The table below the settings shows the sample size and Minimum Detectable Effects that you can expect to observe after various experiment runtimes. The numbers that you see in the table take into account the metric’s most recently observed mean and variance, as well as the number of unique entity IDs that were observed in the Entry Point data for each time period.

Sample size calculator example

In statistical terms, Minimum Detectable Effect (MDE) is defined as the smallest lift that can be detected a certain percent of the time, while ensuring that the experiment's confidence intervals contain the true value a specified percent of the time. These two numbers (called Power and Confidence Level respectively) can be configured under Analysis plan settings. Lower power and confidence levels will give smaller Minimum Detectable Effects for all metrics, with correspondingly weaker statistical guarantees.

Once you have determined the appropriate settings, you can use the full table to understand the tradeoff between runtime and MDE. Longer experiments will enroll more subjects and hence have smaller MDEs.

To pick a runtime, you need to know the effect size you would like to detect. This is not a value the tool can provide. Instead, use your knowledge of the change you're planning to test; effect sizes achieved by similar experiments, if any; and what effect would be large enough to be worth shipping. Once you have picked a target MDE, look for the column with the shortest duration whose MDE is smaller than your target. That column gives you the minimum runtime needed to reach your target MDE.

tip

Often it is desirable to look at more than one metric at the same time. To determine the minimum runtime that satisfies requirements on multiple metrics, look for the column where all of the MDEs are smaller than the required MDEs.

The required MDE is not necessarily the same for all metrics: for example, you may desire a smaller MDE for a critical guardrail metric, to have a tighter control on degradations. Adding more metrics will either increase the minimum runtime or leave it unchanged, but never decrease it.
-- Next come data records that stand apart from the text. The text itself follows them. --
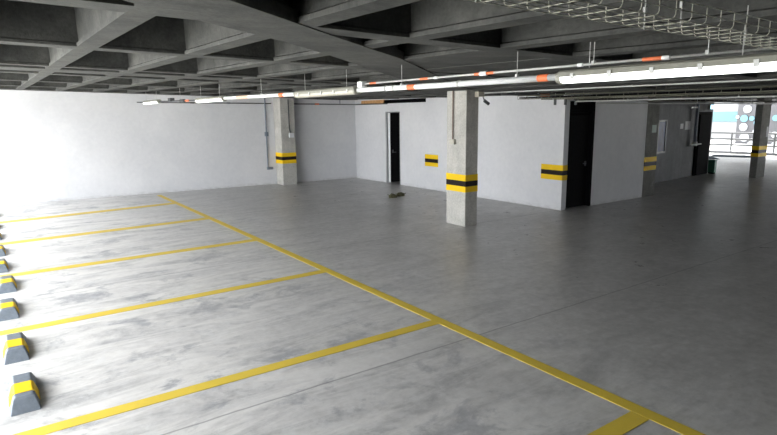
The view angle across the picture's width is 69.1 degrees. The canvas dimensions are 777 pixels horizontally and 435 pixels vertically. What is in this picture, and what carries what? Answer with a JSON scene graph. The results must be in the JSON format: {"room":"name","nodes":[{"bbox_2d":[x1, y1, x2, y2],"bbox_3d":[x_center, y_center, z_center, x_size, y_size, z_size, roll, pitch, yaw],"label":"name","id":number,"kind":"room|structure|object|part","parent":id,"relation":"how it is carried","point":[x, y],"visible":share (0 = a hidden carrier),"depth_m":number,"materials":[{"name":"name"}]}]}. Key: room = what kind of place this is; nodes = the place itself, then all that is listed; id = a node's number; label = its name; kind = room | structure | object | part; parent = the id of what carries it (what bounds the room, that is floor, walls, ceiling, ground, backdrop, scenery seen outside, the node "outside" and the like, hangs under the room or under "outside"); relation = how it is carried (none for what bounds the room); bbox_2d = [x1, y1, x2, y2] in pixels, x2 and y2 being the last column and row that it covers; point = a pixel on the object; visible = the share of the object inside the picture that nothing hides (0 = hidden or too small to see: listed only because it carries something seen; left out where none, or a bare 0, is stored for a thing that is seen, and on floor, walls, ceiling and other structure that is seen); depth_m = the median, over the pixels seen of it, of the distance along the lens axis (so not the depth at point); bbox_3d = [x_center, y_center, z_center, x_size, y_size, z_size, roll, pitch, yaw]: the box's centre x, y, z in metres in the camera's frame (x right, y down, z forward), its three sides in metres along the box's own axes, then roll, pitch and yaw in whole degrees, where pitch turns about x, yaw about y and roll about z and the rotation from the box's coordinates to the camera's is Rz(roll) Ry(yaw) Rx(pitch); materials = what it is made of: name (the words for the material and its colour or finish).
{"room":"parking garage","nodes":[
{"label":"parking garage","id":0,"kind":"room"},
{"bbox_2d":[0,90,356,205],"bbox_3d":[-6.812,-2.563,17.075,13.021,3.600,0.454,-7,12,-31],"label":"wall","id":1,"kind":"structure","parent":0,"point":[55,145],"depth_m":16.80,"materials":[{"name":"white paint"}]},
{"bbox_2d":[137,102,270,103],"bbox_3d":[-5.591,-3.544,17.469,4.060,0.077,0.044,-7,12,-30],"label":"conduit","id":2,"kind":"object","parent":1,"relation":"attached to","point":[137,102],"visible":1,"depth_m":17.57,"materials":[{"name":"grey metal"}]},
{"bbox_2d":[264,98,272,169],"bbox_3d":[-3.969,-2.755,18.601,0.220,2.350,0.060,-8,13,-34],"label":"conduit","id":3,"kind":"object","parent":1,"relation":"attached to","point":[266,132],"visible":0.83,"depth_m":18.56,"materials":[{"name":"grey metal"}]},
{"bbox_2d":[294,103,386,104],"bbox_3d":[-1.681,-3.750,18.609,2.449,0.081,2.243,-8,13,-34],"label":"conduit","id":4,"kind":"object","parent":1,"relation":"attached to","point":[294,103],"visible":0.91,"depth_m":19.29,"materials":[{"name":"grey metal"}]},
{"bbox_2d":[0,153,776,434],"bbox_3d":[8.842,-0.133,13.430,34.000,0.250,25.600,-8,13,-34],"label":"floor","id":5,"kind":"structure","parent":0,"point":[664,302],"depth_m":6.65,"materials":[{"name":"concrete"}]},
{"bbox_2d":[0,244,5,256],"bbox_3d":[-6.773,0.563,9.786,0.218,0.104,0.694,-8,13,-34],"label":"wheel stop","id":6,"kind":"object","parent":5,"relation":"on","point":[2,249],"visible":1,"depth_m":9.61,"materials":[{"name":"grey concrete"}]},
{"bbox_2d":[0,258,8,272],"bbox_3d":[-6.049,0.740,8.783,0.218,0.104,0.694,-8,13,-34],"label":"wheel stop","id":7,"kind":"object","parent":5,"relation":"on","point":[4,267],"visible":1,"depth_m":8.60,"materials":[{"name":"grey concrete"}]},
{"bbox_2d":[0,275,16,293],"bbox_3d":[-5.286,0.908,7.818,0.218,0.104,0.694,-8,13,-34],"label":"wheel stop","id":8,"kind":"object","parent":5,"relation":"on","point":[8,284],"visible":1,"depth_m":7.63,"materials":[{"name":"grey concrete"}]},
{"bbox_2d":[0,298,19,321],"bbox_3d":[-4.592,1.087,6.805,0.218,0.104,0.694,-8,13,-34],"label":"wheel stop","id":9,"kind":"object","parent":5,"relation":"on","point":[9,310],"visible":1,"depth_m":6.62,"materials":[{"name":"grey concrete"}]},
{"bbox_2d":[3,332,29,364],"bbox_3d":[-3.749,1.286,5.667,0.218,0.104,0.694,-8,13,-34],"label":"wheel stop","id":10,"kind":"object","parent":5,"relation":"on","point":[15,347],"visible":1,"depth_m":5.50,"materials":[{"name":"grey concrete"}]},
{"bbox_2d":[8,372,40,416],"bbox_3d":[-3.068,1.449,4.742,0.218,0.104,0.694,-8,13,-34],"label":"wheel stop","id":11,"kind":"object","parent":5,"relation":"on","point":[24,396],"visible":1,"depth_m":4.59,"materials":[{"name":"grey concrete"}]},
{"bbox_2d":[0,202,174,223],"bbox_3d":[-7.914,-0.017,13.277,5.758,0.004,0.280,-10,14,-40],"label":"parking line","id":12,"kind":"object","parent":5,"relation":"on","point":[172,202],"visible":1,"depth_m":13.67,"materials":[{"name":"yellow paint"}]},
{"bbox_2d":[0,218,207,244],"bbox_3d":[-6.368,0.366,11.097,5.737,0.004,0.240,-9,13,-37],"label":"parking line","id":13,"kind":"object","parent":5,"relation":"on","point":[198,219],"visible":1,"depth_m":11.49,"materials":[{"name":"yellow paint"}]},
{"bbox_2d":[0,239,255,276],"bbox_3d":[-4.828,0.748,8.925,5.730,0.004,0.190,-8,13,-34],"label":"parking line","id":14,"kind":"object","parent":5,"relation":"on","point":[249,240],"visible":1,"depth_m":9.27,"materials":[{"name":"yellow paint"}]},
{"bbox_2d":[0,270,325,335],"bbox_3d":[-3.296,1.128,6.765,5.730,0.004,0.155,-8,13,-35],"label":"parking line","id":15,"kind":"object","parent":5,"relation":"on","point":[72,319],"visible":1,"depth_m":7.00,"materials":[{"name":"yellow paint"}]},
{"bbox_2d":[13,320,438,434],"bbox_3d":[-1.839,1.489,4.710,5.730,0.004,0.135,-8,13,-34],"label":"parking line","id":16,"kind":"object","parent":5,"relation":"on","point":[72,422],"visible":1,"depth_m":4.90,"materials":[{"name":"yellow paint"}]},
{"bbox_2d":[273,98,296,184],"bbox_3d":[-3.496,-2.556,18.825,0.508,2.866,0.778,-8,13,-34],"label":"column","id":17,"kind":"structure","parent":5,"relation":"on","point":[285,147],"depth_m":18.54,"materials":[{"name":"concrete"}]},
{"bbox_2d":[287,99,293,137],"bbox_3d":[-3.181,-3.226,18.398,0.170,1.230,0.070,-8,13,-34],"label":"conduit","id":18,"kind":"object","parent":17,"relation":"attached to","point":[291,135],"visible":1,"depth_m":18.41,"materials":[{"name":"grey metal"}]},
{"bbox_2d":[387,193,396,197],"bbox_3d":[0.103,-0.616,15.611,0.238,0.125,0.263,10,15,44],"label":"clump","id":19,"kind":"object","parent":5,"relation":"on","point":[392,195],"visible":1,"depth_m":15.55,"materials":[{"name":"green plant"}]},
{"bbox_2d":[396,192,405,196],"bbox_3d":[0.338,-0.663,15.878,0.312,0.114,0.257,-4,11,-16],"label":"clump","id":20,"kind":"object","parent":5,"relation":"on","point":[399,194],"visible":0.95,"depth_m":15.81,"materials":[{"name":"green plant"}]},
{"bbox_2d":[157,195,705,434],"bbox_3d":[-1.350,0.682,9.039,0.150,0.004,18.950,-8,13,-34],"label":"parking line","id":21,"kind":"object","parent":5,"relation":"on","point":[669,423],"visible":1,"depth_m":5.56,"materials":[{"name":"yellow paint"}]},
{"bbox_2d":[446,90,478,226],"bbox_3d":[1.506,-1.225,11.565,0.338,2.763,0.588,-8,13,-34],"label":"column","id":22,"kind":"structure","parent":5,"relation":"on","point":[462,156],"depth_m":11.41,"materials":[{"name":"concrete"}]},
{"bbox_2d":[449,91,455,143],"bbox_3d":[1.294,-2.018,11.362,0.065,1.080,0.140,-8,13,-34],"label":"conduit","id":23,"kind":"object","parent":22,"relation":"attached to","point":[451,141],"visible":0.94,"depth_m":11.37,"materials":[{"name":"grey metal"}]},
{"bbox_2d":[475,92,489,104],"bbox_3d":[1.858,-2.354,11.176,0.289,0.265,0.171,-8,13,-34],"label":"security camera","id":24,"kind":"object","parent":22,"relation":"attached to","point":[477,94],"visible":1,"depth_m":11.11,"materials":[{"name":"black plastic"}]},
{"bbox_2d":[587,411,649,434],"bbox_3d":[-0.413,1.843,2.700,5.730,0.004,0.150,-8,13,-34],"label":"parking line","id":25,"kind":"object","parent":5,"relation":"on","point":[630,420],"visible":1,"depth_m":4.18,"materials":[{"name":"yellow paint"}]},
{"bbox_2d":[642,97,660,196],"bbox_3d":[6.736,-1.973,15.383,0.568,2.711,0.918,-8,13,-34],"label":"column","id":26,"kind":"structure","parent":5,"relation":"on","point":[650,158],"depth_m":15.03,"materials":[{"name":"grey concrete"}]},
{"bbox_2d":[652,125,656,132],"bbox_3d":[7.045,-2.351,14.961,0.200,0.200,0.006,-8,13,-34],"label":"paper sign","id":27,"kind":"object","parent":26,"relation":"attached to","point":[654,127],"visible":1,"depth_m":14.96,"materials":[{"name":"white paper"}]},
{"bbox_2d":[707,159,716,173],"bbox_3d":[11.676,-1.835,20.366,0.160,0.500,0.260,-8,13,-34],"label":"trash can","id":28,"kind":"object","parent":5,"relation":"on","point":[712,164],"visible":1,"depth_m":20.31,"materials":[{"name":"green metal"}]},
{"bbox_2d":[709,154,750,157],"bbox_3d":[16.621,-2.965,27.224,2.082,0.100,0.206,7,13,35],"label":"curb","id":29,"kind":"object","parent":5,"relation":"on","point":[715,155],"visible":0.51,"depth_m":27.19,"materials":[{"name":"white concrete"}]},
{"bbox_2d":[710,150,776,155],"bbox_3d":[22.821,-2.201,22.606,0.290,0.120,25.000,-8,13,-34],"label":"trim","id":30,"kind":"structure","parent":5,"relation":"on","point":[711,151],"depth_m":29.22,"materials":[{"name":"grey paint"}]},
{"bbox_2d":[710,132,776,152],"bbox_3d":[21.057,-3.179,24.992,0.100,0.980,19.150,-8,13,-34],"label":"guard railing","id":31,"kind":"object","parent":30,"relation":"on","point":[731,139],"visible":0.39,"depth_m":29.17,"materials":[{"name":"grey metal"}]},
{"bbox_3d":[17.894,-3.939,29.458,0.092,0.930,0.092,-3,11,-12],"label":"post","id":32,"kind":"part","parent":31,"relation":"part of","materials":[{"name":"grey metal"}]},
{"bbox_3d":[21.102,-3.001,24.962,0.100,0.100,19.000,-8,13,-34],"label":"rail","id":33,"kind":"part","parent":31,"relation":"part of","materials":[{"name":"grey metal"}]},
{"bbox_3d":[21.099,-3.296,24.908,0.100,0.100,19.000,-8,13,-34],"label":"rail","id":34,"kind":"part","parent":31,"relation":"part of","materials":[{"name":"grey metal"}]},
{"bbox_3d":[21.095,-3.601,24.851,0.100,0.100,19.000,-8,13,-34],"label":"rail","id":35,"kind":"part","parent":31,"relation":"part of","materials":[{"name":"grey metal"}]},
{"bbox_3d":[19.039,-3.655,27.843,0.092,0.930,0.092,-3,11,-12],"label":"post","id":36,"kind":"part","parent":31,"relation":"part of","materials":[{"name":"grey metal"}]},
{"bbox_2d":[749,97,771,177],"bbox_3d":[12.482,-2.706,18.939,0.628,2.711,0.228,-8,13,-34],"label":"column","id":37,"kind":"structure","parent":5,"relation":"on","point":[763,111],"depth_m":18.82,"materials":[{"name":"grey concrete"}]},
{"bbox_2d":[0,0,776,99],"bbox_3d":[8.780,-3.326,12.824,34.050,1.297,25.600,-8,13,-34],"label":"ceiling","id":38,"kind":"structure","parent":0,"point":[156,47],"depth_m":4.53,"materials":[{"name":"concrete"}]},
{"bbox_2d":[159,88,194,101],"bbox_3d":[-4.761,-2.726,12.653,0.100,0.311,3.100,-8,13,-34],"label":"conduit","id":39,"kind":"object","parent":38,"relation":"attached to","point":[169,99],"visible":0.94,"depth_m":12.66,"materials":[{"name":"metal"}]},
{"bbox_2d":[142,96,160,104],"bbox_3d":[-6.124,-3.095,14.569,0.124,0.327,1.620,-8,13,-34],"label":"lamp","id":40,"kind":"object","parent":39,"relation":"attached to","point":[156,101],"visible":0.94,"depth_m":14.37,"materials":[{"name":"white plastic"}]},
{"bbox_2d":[195,89,226,102],"bbox_3d":[-3.403,-2.363,10.745,0.124,0.330,1.620,-8,13,-34],"label":"lamp","id":41,"kind":"object","parent":39,"relation":"attached to","point":[214,98],"visible":0.95,"depth_m":10.62,"materials":[{"name":"white plastic"}]},
{"bbox_2d":[196,98,221,102],"bbox_3d":[-3.401,-2.228,10.770,0.100,0.050,1.560,-8,13,-34],"label":"diffuser","id":42,"kind":"object","parent":41,"relation":"attached to","point":[198,100],"depth_m":10.74,"materials":[{"name":"white plastic"}]},
{"bbox_2d":[223,90,293,99],"bbox_3d":[-2.098,-2.020,8.907,0.066,0.296,2.920,-8,13,-34],"label":"conduit","id":43,"kind":"object","parent":38,"relation":"attached to","point":[261,95],"visible":0.95,"depth_m":8.73,"materials":[{"name":"white plastic"}]},
{"bbox_2d":[293,69,361,98],"bbox_3d":[-0.803,-1.674,7.087,0.124,0.310,1.580,-8,13,-34],"label":"lamp","id":44,"kind":"object","parent":38,"relation":"hanging from","point":[350,90],"visible":0.97,"depth_m":6.93,"materials":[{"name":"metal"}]},
{"bbox_2d":[295,90,355,97],"bbox_3d":[-0.802,-1.549,7.110,0.100,0.050,1.520,-8,13,-34],"label":"diffuser","id":45,"kind":"object","parent":44,"relation":"attached to","point":[311,93],"depth_m":7.07,"materials":[{"name":"white plastic"}]},
{"bbox_2d":[356,52,554,91],"bbox_3d":[0.459,-1.352,5.308,0.062,0.276,2.830,-8,13,-34],"label":"conduit","id":46,"kind":"object","parent":38,"relation":"hanging from","point":[542,77],"visible":0.91,"depth_m":4.97,"materials":[{"name":"white plastic"}]},
{"bbox_2d":[357,81,366,87],"bbox_3d":[-0.302,-1.510,6.406,0.070,0.065,0.100,-8,13,-34],"label":"junction box","id":47,"kind":"object","parent":46,"relation":"on","point":[361,84],"visible":0.94,"depth_m":6.37,"materials":[{"name":"white plastic"}]},
{"bbox_2d":[365,30,775,84],"bbox_3d":[0.919,-1.272,4.688,0.040,0.165,4.120,-8,13,-34],"label":"conduit","id":48,"kind":"object","parent":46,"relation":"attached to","point":[707,52],"visible":0.97,"depth_m":3.91,"materials":[{"name":"metal"}]},
{"bbox_2d":[555,25,776,83],"bbox_3d":[1.699,-1.018,3.565,0.124,0.276,1.500,-8,13,-34],"label":"lamp","id":49,"kind":"object","parent":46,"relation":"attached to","point":[765,62],"visible":0.99,"depth_m":3.44,"materials":[{"name":"white plastic"}]},
{"bbox_2d":[559,62,776,83],"bbox_3d":[1.701,-0.910,3.585,0.100,0.050,1.440,-8,13,-34],"label":"diffuser","id":50,"kind":"object","parent":49,"relation":"attached to","point":[701,68],"depth_m":3.48,"materials":[{"name":"white plastic"}]},
{"bbox_2d":[501,92,563,96],"bbox_3d":[3.047,-2.588,11.861,1.901,0.099,0.064,-8,13,-34],"label":"conduit","id":51,"kind":"object","parent":38,"relation":"hanging from","point":[515,93],"visible":0.68,"depth_m":11.61,"materials":[{"name":"metal"}]},
{"bbox_2d":[554,93,576,104],"bbox_3d":[3.823,-2.515,11.990,1.000,0.245,0.040,-8,13,-34],"label":"bracket","id":52,"kind":"object","parent":38,"relation":"attached to","point":[565,100],"visible":0.34,"depth_m":11.93,"materials":[{"name":"metal"}]},
{"bbox_2d":[467,0,776,49],"bbox_3d":[1.905,-0.924,2.731,5.600,0.272,0.214,-8,13,-34],"label":"cable tray","id":53,"kind":"object","parent":38,"relation":"hanging from","point":[682,2],"visible":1,"depth_m":2.11,"materials":[{"name":"metal"}]},
{"bbox_2d":[484,79,776,93],"bbox_3d":[4.439,-1.760,7.297,0.074,0.076,9.201,-8,13,-33],"label":"conduit","id":54,"kind":"object","parent":38,"relation":"attached to","point":[756,79],"visible":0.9,"depth_m":8.27,"materials":[{"name":"metal"}]},
{"bbox_2d":[518,86,776,99],"bbox_3d":[5.372,-1.669,7.048,0.300,0.206,9.704,-8,13,-34],"label":"cable tray","id":55,"kind":"object","parent":38,"relation":"hanging from","point":[653,92],"visible":0.98,"depth_m":8.64,"materials":[{"name":"black metal"}]},
{"bbox_2d":[552,88,776,99],"bbox_3d":[6.151,-1.765,7.583,0.300,0.181,9.704,-8,13,-34],"label":"cable tray","id":56,"kind":"object","parent":38,"relation":"hanging from","point":[687,95],"visible":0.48,"depth_m":9.36,"materials":[{"name":"black metal"}]},
{"bbox_2d":[582,98,763,102],"bbox_3d":[8.290,-3.254,15.560,9.400,0.214,0.070,-8,13,-34],"label":"conduit","id":57,"kind":"object","parent":38,"relation":"hanging from","point":[613,98],"visible":0.16,"depth_m":15.35,"materials":[{"name":"metal"}]},
{"bbox_2d":[575,95,776,101],"bbox_3d":[6.726,-1.820,7.979,0.028,0.192,9.700,-8,13,-34],"label":"conduit","id":58,"kind":"object","parent":38,"relation":"hanging from","point":[770,95],"visible":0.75,"depth_m":10.10,"materials":[{"name":"metal"}]},
{"bbox_2d":[584,97,776,102],"bbox_3d":[10.539,-3.498,16.766,15.104,0.224,0.360,-8,13,-34],"label":"cable tray","id":59,"kind":"object","parent":38,"relation":"hanging from","point":[599,98],"visible":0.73,"depth_m":15.46,"materials":[{"name":"black metal"}]},
{"bbox_2d":[596,99,776,103],"bbox_3d":[10.315,-3.392,16.316,14.000,0.257,0.028,-8,13,-34],"label":"conduit","id":60,"kind":"object","parent":38,"relation":"hanging from","point":[697,99],"visible":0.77,"depth_m":14.55,"materials":[{"name":"metal"}]},
{"bbox_2d":[355,95,569,210],"bbox_3d":[1.483,-2.501,16.709,0.244,3.400,9.204,-8,13,-34],"label":"wall","id":61,"kind":"structure","parent":0,"point":[523,144],"depth_m":14.87,"materials":[{"name":"white paint"}]},
{"bbox_2d":[361,100,384,103],"bbox_3d":[-0.539,-3.911,19.129,0.040,0.120,1.380,-8,13,-34],"label":"wooden board","id":62,"kind":"object","parent":61,"relation":"attached to","point":[367,101],"visible":1,"depth_m":19.10,"materials":[{"name":"brown wood"}]},
{"bbox_2d":[385,111,400,184],"bbox_3d":[0.489,-2.325,18.725,0.850,2.345,0.800,-8,13,-34],"label":"door","id":63,"kind":"structure","parent":61,"relation":"in","point":[392,120],"depth_m":18.77,"materials":[{"name":"black metal"}]},
{"bbox_2d":[570,94,647,205],"bbox_3d":[5.414,-2.049,13.993,3.190,3.400,0.180,-8,13,-34],"label":"wall","id":64,"kind":"structure","parent":0,"point":[619,129],"depth_m":14.21,"materials":[{"name":"white paint"}]},
{"bbox_2d":[565,101,595,209],"bbox_3d":[4.475,-1.493,13.469,0.935,2.520,0.270,-8,13,-34],"label":"door","id":65,"kind":"structure","parent":64,"relation":"in","point":[582,115],"depth_m":13.49,"materials":[{"name":"black metal"}]},
{"bbox_2d":[654,97,712,182],"bbox_3d":[6.647,-3.428,21.356,7.050,3.400,8.750,-8,13,-34],"label":"wall","id":66,"kind":"structure","parent":0,"point":[676,162],"depth_m":18.71,"materials":[{"name":"grey paint"}]},
{"bbox_2d":[657,120,667,153],"bbox_3d":[8.641,-2.561,17.880,0.628,1.050,0.050,-10,14,-40],"label":"window","id":67,"kind":"structure","parent":66,"relation":"in","point":[662,129],"depth_m":17.90,"materials":[{"name":"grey glass"}]},
{"bbox_2d":[685,121,690,129],"bbox_3d":[10.104,-3.107,19.051,0.420,0.280,0.006,-10,14,-40],"label":"paper notice","id":68,"kind":"object","parent":66,"relation":"attached to","point":[687,123],"visible":1,"depth_m":19.04,"materials":[{"name":"white paper"}]},
{"bbox_2d":[690,99,700,145],"bbox_3d":[10.410,-3.210,19.146,0.750,1.560,0.165,-8,13,-34],"label":"standpipe","id":69,"kind":"object","parent":66,"relation":"attached to","point":[694,143],"visible":0.98,"depth_m":19.17,"materials":[{"name":"metal"}]},
{"bbox_2d":[692,112,711,175],"bbox_3d":[11.059,-2.619,19.975,1.090,2.200,0.382,-8,13,-34],"label":"door","id":70,"kind":"structure","parent":66,"relation":"in","point":[701,152],"depth_m":19.83,"materials":[{"name":"black metal"}]},
{"label":"outside","id":71,"kind":"structure","parent":0,"visible":0},
{"bbox_2d":[710,139,776,152],"bbox_3d":[6.606,-0.433,16.992,150.000,0.300,100.000,-8,13,-34],"label":"ground","id":72,"kind":"structure","parent":71,"point":[712,147],"depth_m":38.27,"materials":[{"name":"white concrete"}]},
{"bbox_2d":[711,104,738,137],"bbox_3d":[28.948,-13.939,54.609,8.060,12.000,15.000,-8,13,-34],"label":"building","id":73,"kind":"structure","parent":72,"relation":"on","point":[724,115],"depth_m":48.63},
{"bbox_2d":[735,100,776,144],"bbox_3d":[33.971,-9.112,37.545,8.080,9.410,16.320,-8,13,-34],"label":"building","id":74,"kind":"structure","parent":72,"relation":"on","point":[745,117],"depth_m":41.65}
]}
Below the main table interface, you will find a natural-language presentation of the same data. This interface may be useful for explaining the MDE calculation to others. The data used for this presentation is the same as that used in the table above.
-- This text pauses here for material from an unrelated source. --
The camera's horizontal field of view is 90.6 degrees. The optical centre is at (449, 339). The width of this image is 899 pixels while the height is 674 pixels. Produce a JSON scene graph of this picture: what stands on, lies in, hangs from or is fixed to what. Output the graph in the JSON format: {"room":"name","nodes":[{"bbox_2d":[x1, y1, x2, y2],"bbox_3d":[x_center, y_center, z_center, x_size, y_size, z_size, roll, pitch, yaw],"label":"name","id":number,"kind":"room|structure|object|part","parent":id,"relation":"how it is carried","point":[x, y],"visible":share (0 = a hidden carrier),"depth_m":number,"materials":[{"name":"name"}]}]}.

Adding or removing metrics

Unlike settings, metrics cannot be changed after you run the sample size calculation. Adding or removing metrics requires creating and launching a new calculation. You can do so by clicking the Duplicate button that appears for completed calculations. This will create a new calculation with all the parameters copied over. You can then add or remove metrics as needed, and finally click Run Calculation.

tip

If a previous calculation for the same entry point already contains all the metrics you are interested in, you can save time and compute by re-using that saved calculation (accessible by URL). Note that this may include metrics that are not relevant to you; and all analysis settings are shared.

Statistical details

Eppo supports fixed-sample confidence intervals as well as sequential confidence intervals (fully sequential and hybrid sequential). The type of confidence interval will determine the formula that is used for each metric’s MDE.

For fixed-sample experiments, the relative Minimum Detectable Effect is given by

MDEfixed=(zα/2+zβ)2σ^2/N/μ^MDE_{fixed}=(z_{\alpha/2}+z_{\beta})\sqrt{2\hat{\sigma}^2/N}/\hat{\mu}

Where:

  • zα/2z_{\alpha/2} and zβz_\beta correspond to z-scores of the selected significance level and power
  • σ^2\hat{\sigma}^2 and μ^\hat{\mu} represent the metric’s estimated mean and variance over the chosen time period
  • NN represents the number of subjects that will be assigned to each variation, using the estimated traffic for the time period, the number of variations, and the traffic allocation percentage.

The sequential version of the Minimum Detectable Effect is similar, but scaled by the width of a sequential confidential interval relative to a fixed-sample confidence interval.

note

If metrics are winsorized the sample size computation takes that into account.